Не идентичность, а просто "Вай мэ!"
Перед контрольными по геометрии всегда повторялось одно и то же: пытаясь объяснить мне задачи, папа рисовал треугольник и обводил каждую линию – «катет, катет, гипотенуза». Буквы «е» в его исполнении превращались в «э», «катеты» в «катэты», я сползала на пол от смеха и просила повторить ещё. С таким сочным грузинским акцентом и упором на «э» слова из учебника не мог произнести никто.
Когда в 1991 году бабушку чуть не убили на рынке за то, что «русская, куда лезешь», а через несколько месяцев конфликт Грузии с Южной Осетией при режиме Гамсахурдия достиг крайней точки, и повсюду полетели ракеты, родные быстро оформили документы и переехали в Подмосковье. В Тбилиси после них остался дом и друзья, от Тбилиси у моей семьи – восклицания «Вай мэ!», означающее всё, что угодно, от трагичного «Господи!» до восторженного «Вау!», и знания об идеальных хачапури.
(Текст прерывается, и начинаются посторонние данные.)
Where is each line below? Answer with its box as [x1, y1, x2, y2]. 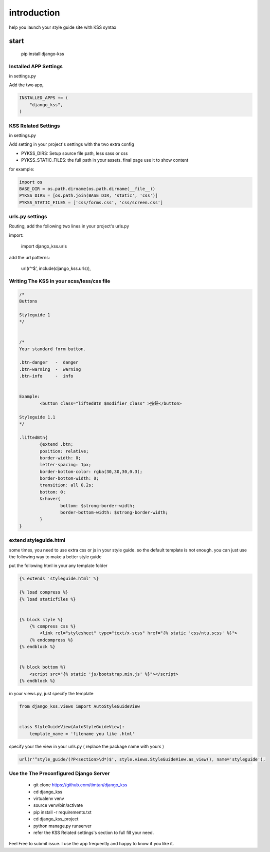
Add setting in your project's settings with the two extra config [9, 141, 134, 147]
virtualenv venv [33, 795, 64, 801]
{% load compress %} [19, 589, 68, 595]
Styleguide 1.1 [19, 414, 55, 420]
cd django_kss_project [33, 816, 79, 822]
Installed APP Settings [9, 63, 63, 70]
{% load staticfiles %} [19, 596, 76, 602]
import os [19, 179, 43, 185]

На дружеский вопрос: «Ты кто?», всегда отвечаю: «Русская». Историю о смешении то ли грузинской, то ли еврейской и русской кровей аж из Сибири, сходу не перескажешь, а на скучающее выражение лица наверняка захочется спросить: «Вай мэ! Что спрашивал-то?»
Рассказы о том, как в детстве папа выходил во двор и соседки кричали: «Петя, Дато, Нино! Быстро домой» – знали, что от мальчика с набором «Юный химик» под мышкой хорошего не дождёшься – как и описания гигантского ботанического сада в Тбилиси всегда были традиционной частью семейных застолий. «Вот поедешь, там, наверняка, нас все помнят», – мечтательно приговаривала бабушка, а дедушка хлопал её по плечу. Проверить, действительно ли где-то там в грузинских дворах меня «внучку соседа Юры, дочку его сына Толика» дожидается толпа знакомых удалось лишь недавно. Приехала, вышла из аэропорта. Оказалось, да, – дожидаются. Не толпа, один человек.
– Дядя Гиви – настоящий грузин. Будет дарить молодое вино, не бери. Вежливо откажись – напутствовали перед отлётом хором – В прошлый раз он нам бутыль вручил; так оно взорвалось, залило весь салон и сумку серую. Свежее, красное! – напоминали подключившиеся в Skype родственники-грузины и грузины-друзья-семьи из США, Греции и Израиля.
О советах помню, пытаюсь тактично отказаться, но дядя Гиви обижается, что-то бурчит под нос и, наверное, от обиды решает поселить нас не в отеле, а у себя, Первым делом везёт смотреть на дом берегу Куры, где жила прабабушка, родился дедушка и папа, вспоминает семейную легенду про пожар, что разгорелся из-за пережаренной рыбы. Его тушили всем двором в том самом 1991 – и грузины, и русские, и местные армяне носили воду с реки. Руками вытаскивали из окон куски известки и рухнувшего потолка. Сейчас в деревянном доме живёт кто-то другой, а всё вокруг разваливается. Замечаю, что на «нашем» балконе три разных рамы, одна просто сломана. Мы стоим с дядей Гиви в пыльном дворе, он говорит что-то про то, как было много лет назад, ещё в СССР, когда вокруг все говорили по-русски. Я же смотрю на дерево у стены и вспоминаю, что, кажется, именно под ним в детстве «химичил» папа и забирался на самый верх. Отмечаю про себя, что этот двор и город можно назвать семейной «маленькой родиной», и остаток поездки прилежно учу грузинский и каверкаю язык ради местного тягучего акцента.
Дядя Гиви не дядя – лишь близкий друг деда. Он последний, кому из-за проблем с документами пришлось остаться в Тбилиси. Другие разъехались по миру и теперь все зовут к себе. На вопрос, а уехал бы Гиви сейчас: он лишь качает головой и просит приезжать самим. Именно он ухаживает за могилами моей бабушки и прабабки где-то на горе. Мне жаль. Вспоминаю об этом в последний момент и клятвенно обещаю вернуться. Не ему, а себе. Гиви просто машет рукой, смеётся над моим выученным и уже почти правильным «Вай мэ!», которое кричу с эскалатора, и вот уже полгода каждый месяц звонит по субботам, чтобы узнать, когда «собирается обратно его грузинская внучка из Петербурга». Верит, что она собирается ещё не раз, но не верит, что она, как и обещала в шутку, поселит у него всех своих друзей. Конечно, по очереди.